Het was een wanhoopskreet van de directeur van een basisschool in het speciaal onderwijs. Hij vertelde het schrijnende verhaal van een gezin met twee liefhebbende ouders en hun twee zoons die zijn school bezochten. Het ging helemaal de verkeerde kant uit met dit gezin. Er kwam steeds meer hulpverlening en het hielp allemaal niks. De directeur vroeg mijn hulp met de uitspraak: ‘ik geloof in deze ouders met hun kinderen en wil niet het risico lopen dat een uithuisplaatsing volgt'.
Nieuwsgierig vroeg ik me af: ‘wat drijft deze directeur?', ‘wat drijft deze verschillende hulpverleners?' ‘wat zeggen de ouders zelf over deze situatie?'
We bespraken waarom de directeur mij vroeg en wat we van elkaar verwachtten. Dat schiep wederzijds vertrouwen en ik kreeg de vrije teugel.
Ik belegde een bijeenkomst tussen alle betrokken hulpverleners en een vertegenwoordiger van het gezin. Iedereen was aanwezig, een enkele hulpverlener werd vergezeld door een manager. De bijeenkomst zou 1,5 uur duren.
Het werd een intensief gesprek over taaie dilemma's. Waar aanvankelijk iedereen vooral inbracht wat de doelen waren van de hulp en de regels en procedures van de eigen organisaties, werd het langzaam maar zeker een gesprek over de intentie van de betrokken hulpverleners, hun wens voor het gezin, de manier waarop ze hieraan werkten en de effecten die ze waardevol vonden. Mijn toegevoegde waarde was om patronen in gespreksvoering en besluitvorming zichtbaar te maken. Het bleek dat de hulpverleners elkaar - zonder dat te weten - tegenwerkten. Dat was ongemakkelijk, maar creëerde ruimte voor een breder blikveld.
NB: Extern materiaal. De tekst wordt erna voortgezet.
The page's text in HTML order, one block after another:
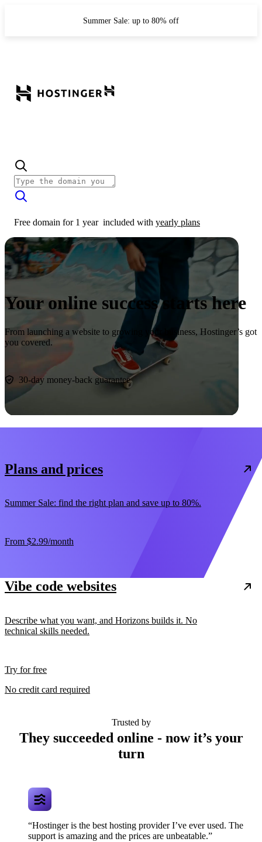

Uiteindelijk duurde het gesprek 2,5 uur. Met gepuzzel, creativiteit en geven en nemen kwamen de aanwezigen tot een onorthodox en maatwerk plan dat voor iedereen acceptabel was. Het plan werd uitgevoerd en drie jaar later ging het nog steeds goed met het gezin! Achteraf gezien was dit de eerste keer dat ik interventiekundig werk deed.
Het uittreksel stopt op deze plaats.